首先进入到src/lerobot/policies/act/modeling_act.py:

2.1修改reset方法

def reset(self):
        """This should be called whenever the environment is reset."""
        if self.config.temporal_ensemble_coeff is not None:
            self.temporal_ensembler.reset()
        else:
            self._action_queue = deque([], maxlen=2*self.config.n_action_steps)
            self.last_action_list = []
            self.last_action = None 

2.2新增方法:

    #aug:方法
    def begin_mutation_filter(self, actions):
        """动作突变检测与线性插值"""
        if self.last_action is None:
            return

        first_action = actions[0][0].cpu().tolist()

        diff = [abs(a - b) for a, b in zip(first_action, self.last_action)]

        max_increment = 0.06
        add_point_num = int(max(diff) / max_increment)
        if add_point_num > 0:
            add_point_increment = [x / add_point_num for x in diff]

            add_point = self.last_action
            for i in range(0, add_point_num):
                add_point = [a + b for a, b in zip(add_point, add_point_increment)]
                tensor = torch.tensor([[add_point]], device=actions.device)
                self._action_queue.extend(tensor)
                
    #aug:方法
    def actions_mean_filtering(self):
        """将轨迹均值滤波"""
        mean_actions = []  # 均值滤波后的轨迹
        mean_num = 8  # 均值滤波取的前后点数

        action_step_list = []
        action_num = len(self._action_queue)
        # 将tensor转成list
        for i in range(0, action_num):
            action_step_list.append(self._action_queue[i].cpu().tolist())

        for i in range(0, action_num):
            # 最后 mean_num 个直接保留
            if i > action_num - mean_num - 1:
                mean_actions.append(action_step_list[i][0])
                continue

            action_total = action_step_list[i][0][:]
            for k in range(0, len(action_total)):
                action_total[k] = 0

            # 后 mean_num 个
            for j in range(i + 1, i + 1 + mean_num):
                for k in range(0, len(action_total)):
                    action_total[k] += action_step_list[j][0][k]

            # 前 mean_num 个
            if i < mean_num + 1:
                if len(self.last_action_list) == 0:
                    mean_actions.append(action_step_list[i][0])
                    continue
                else:
                    # 前面个数不够 mean_num,从上一次规划的轨迹点来均值
                    for j in range(0, i):
                        for k in range(0, len(action_total)):
                            action_total[k] += action_step_list[j][0][k]
                    for j in range(1, mean_num + 1 - i):
                        for k in range(0, len(action_total)):
                            action_total[k] += self.last_action_list[-j][0][k]
            else:
                for j in range(1, 1 + mean_num):
                    for k in range(0, len(action_total)):
                        action_total[k] += action_step_list[i - j][0][k]

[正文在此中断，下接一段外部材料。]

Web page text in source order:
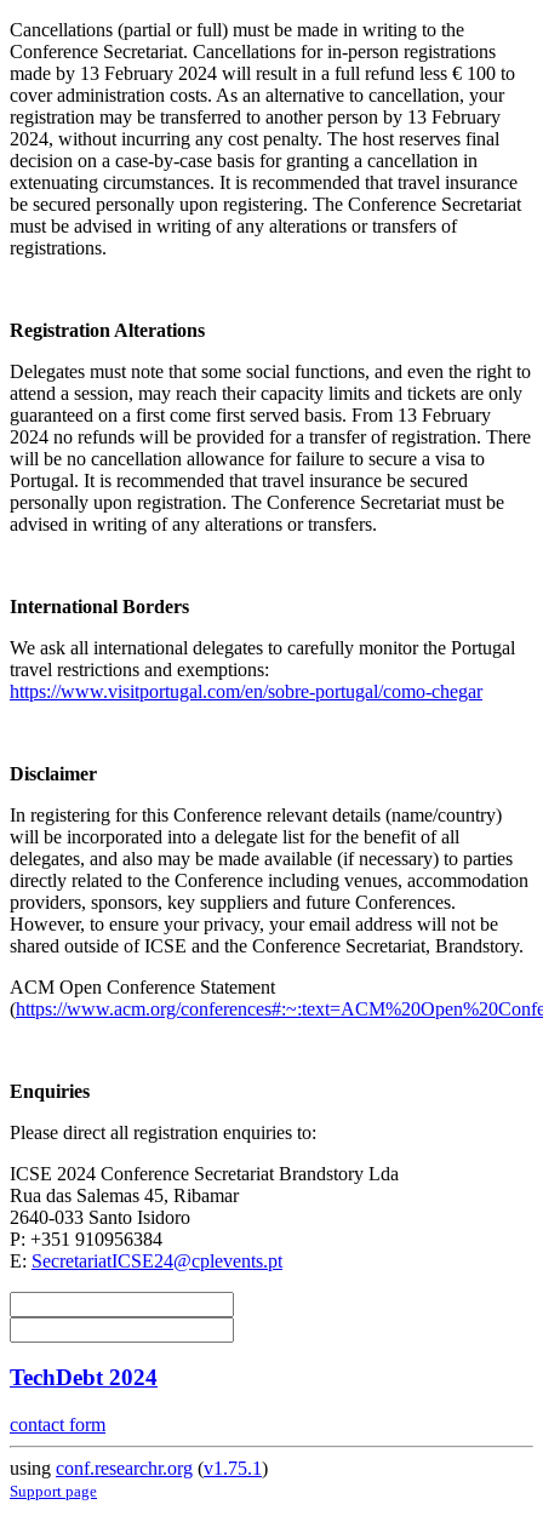
Cancellations (partial or full) must be made in writing to the
Conference Secretariat. Cancellations for in-person registrations
made by 13 February 2024 will result in a full refund less € 100 to
cover administration costs. As an alternative to cancellation, your
registration may be transferred to another person by 13 February
2024, without incurring any cost penalty. The host reserves final
decision on a case-by-case basis for granting a cancellation in
extenuating circumstances. It is recommended that travel insurance
be secured personally upon registering. The Conference Secretariat
must be advised in writing of any alterations or transfers of
registrations.
Registration Alterations
Delegates must note that some social functions, and even the right to
attend a session, may reach their capacity limits and tickets are only
guaranteed on a first come first served basis. From 13 February
2024 no refunds will be provided for a transfer of registration. There
will be no cancellation allowance for failure to secure a visa to
Portugal. It is recommended that travel insurance be secured
personally upon registration. The Conference Secretariat must be
advised in writing of any alterations or transfers.
International Borders
We ask all international delegates to carefully monitor the Portugal
travel restrictions and exemptions:
https://www.visitportugal.com/en/sobre-portugal/como-chegar
Disclaimer
In registering for this Conference relevant details (name/country)
will be incorporated into a delegate list for the benefit of all
delegates, and also may be made available (if necessary) to parties
directly related to the Conference including venues, accommodation
providers, sponsors, key suppliers and future Conferences.
However, to ensure your privacy, your email address will not be
shared outside of ICSE and the Conference Secretariat, Brandstory.
ACM Open Conference Statement
(https://www.acm.org/
Enquiries
Please direct all registration enquiries to:
ICSE 2024 Conference Secretariat Brandstory Lda
Rua das Salemas 45, Ribamar
2640-033 Santo Isidoro
P: +351 910956384
E: SecretariatICSE24@cplevents.pt
TechDebt 2024
contact form
using conf.researchr.org (v1.75.1)
Support page

            action_mean = []
            for k in range(0, len(action_total)):
                action_mean.append(action_total[k] / (mean_num * 2.0))
            mean_actions.append(action_mean)

2.3修改select_action方法

    @torch.no_grad()
    def select_action(self, batch: dict[str, Tensor]) -> Tensor:
        """Select a single action given environment observations.

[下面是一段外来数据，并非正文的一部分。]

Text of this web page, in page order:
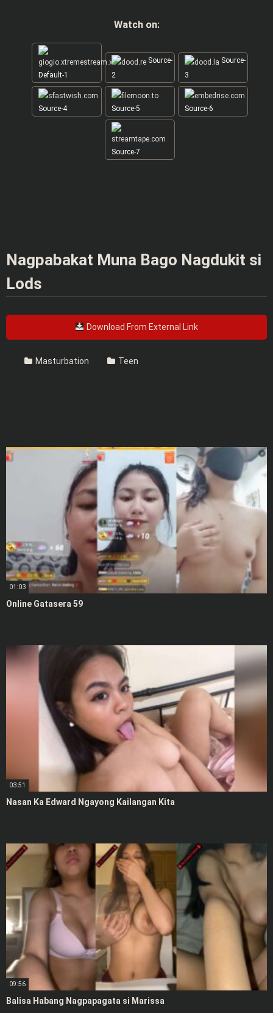
Watch on:
Default-1
Source-
2
Source-
3
Source-4 Source-5 Source-6
Source-7
Nagpabakat Muna Bago Nagdukit si
Lods
Download From External Link
Masturbation Teen
01:03
Online Gatasera 59
03:51
Nasan Ka Edward Ngayong Kailangan Kita
09:56
Balisa Habang Nagpapagata si Marissa

        This method wraps `select_actions` in order to return one action at a time for execution in the
        environment. It works by managing the actions in a queue and only calling `select_actions` when the
        queue is empty.
        """
        self.eval()  # keeping the policy in eval mode as it could be set to train mode while queue is consumed

        if self.config.temporal_ensemble_coeff is not None:
            actions = self.predict_action_chunk(batch)
            action = self.temporal_ensembler.update(actions)
            return action
        
        # aug:保存上一次执行的动作用于突变检测
        if len(self._action_queue) == 1:
            self.last_action = self._action_queue[0].cpu().tolist()[0]

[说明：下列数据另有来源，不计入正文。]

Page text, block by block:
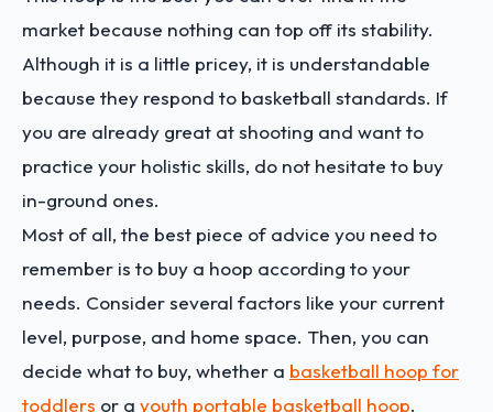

        # Action queue logic for n_action_steps > 1. When the action_queue is depleted, populate it by
        # querying the policy.
        if len(self._action_queue) == 0:
            actions = self.predict_action_chunk(batch)[:, : self.config.n_action_steps]
            # aug:动作突变检测与线性插值
            self.begin_mutation_filter(actions)
            # `self.model.forward` returns a (batch_size, n_action_steps, action_dim) tensor, but the queue
            # effectively has shape (n_action_steps, batch_size, *), hence the transpose.
            self._action_queue.extend(actions.transpose(0, 1))
            # aug: 均值滤波平滑
            self.actions_mean_filtering()  
        return self._action_queue.popleft()

2.4修改forward方法:

    def forward(self, batch: dict[str, Tensor]) -> tuple[Tensor, dict]:
        """Run the batch through the model and compute the loss for training or validation."""
        if self.config.image_features:
            batch = dict(batch)  # shallow copy so that adding a key doesn't modify the original
            batch[OBS_IMAGES] = [batch[key] for key in self.config.image_features]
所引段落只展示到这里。